We are in the fifth week of our "Christianity in the 21st Century" class and all I can say is, "Where did the time go?" Seems like every time we get together as a group, we gave just begun. I guess we could even ask that question about our lives in general, couldn't we? As I get older, the days seem to run together. I look around at all the children I have taught who are now adults; I see my children getting older and taller and I wonder, "Where has the time gone?"
Time has been the subject of countless books, magazine articles - there's even one magazine called Time - scientific studies; time touches every part of our lives and we almost seem to have no control over it.

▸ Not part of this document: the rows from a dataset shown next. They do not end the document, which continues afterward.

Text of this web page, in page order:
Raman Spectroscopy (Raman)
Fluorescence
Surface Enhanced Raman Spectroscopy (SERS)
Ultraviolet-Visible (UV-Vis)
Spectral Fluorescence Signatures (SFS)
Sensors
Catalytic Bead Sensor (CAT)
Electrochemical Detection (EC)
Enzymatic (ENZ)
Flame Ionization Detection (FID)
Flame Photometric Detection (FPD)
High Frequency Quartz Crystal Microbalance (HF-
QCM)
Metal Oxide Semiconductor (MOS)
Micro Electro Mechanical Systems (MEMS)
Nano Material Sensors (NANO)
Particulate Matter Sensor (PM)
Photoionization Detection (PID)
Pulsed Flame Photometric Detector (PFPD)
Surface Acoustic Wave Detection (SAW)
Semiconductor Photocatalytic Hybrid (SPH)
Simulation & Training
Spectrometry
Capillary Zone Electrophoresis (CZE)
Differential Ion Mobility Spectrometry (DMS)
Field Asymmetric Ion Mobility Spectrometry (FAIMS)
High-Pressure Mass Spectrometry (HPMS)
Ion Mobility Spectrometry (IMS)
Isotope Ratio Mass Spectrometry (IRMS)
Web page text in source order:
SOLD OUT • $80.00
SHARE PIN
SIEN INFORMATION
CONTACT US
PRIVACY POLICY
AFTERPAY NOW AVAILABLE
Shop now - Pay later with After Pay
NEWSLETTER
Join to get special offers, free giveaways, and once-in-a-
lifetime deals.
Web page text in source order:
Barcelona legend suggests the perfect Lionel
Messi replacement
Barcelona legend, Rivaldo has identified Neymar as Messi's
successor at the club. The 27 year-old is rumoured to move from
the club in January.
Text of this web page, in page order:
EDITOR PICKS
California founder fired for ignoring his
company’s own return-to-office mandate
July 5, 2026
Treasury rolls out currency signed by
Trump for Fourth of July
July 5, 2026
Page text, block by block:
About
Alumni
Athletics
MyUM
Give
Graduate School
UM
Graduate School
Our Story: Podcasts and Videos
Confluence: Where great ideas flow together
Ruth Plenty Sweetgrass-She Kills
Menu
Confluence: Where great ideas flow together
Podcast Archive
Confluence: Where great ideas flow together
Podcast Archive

I remember in college reading from a poet, Andrew Marvell. His poem, To a Coy Mistress, has a famous line, "time's winged chariot/always at my back". For Marvell, time has a life of its own, and it's chasing after all of us as quickly as it can. Escape from time's grasp is virtually and really impossible. So, how shall we, then, live if our lives are controlled by time's death grip?
The ancient Ammas and Abbas of the desert, as well as their contemporaries who live as monks and nuns, realized that within the present, the past and future are wrapped up. For mystics and the more spiritually-inclined among us, there is an increasing understanding that time can be dealt with in positive ways. Perhaps the most positive, constructive way of dealing with time means living in the moment without past cares or worry of the future. What would life look like if more people lived for today, cared about what happened right now, and let go of the past or the hope of the future?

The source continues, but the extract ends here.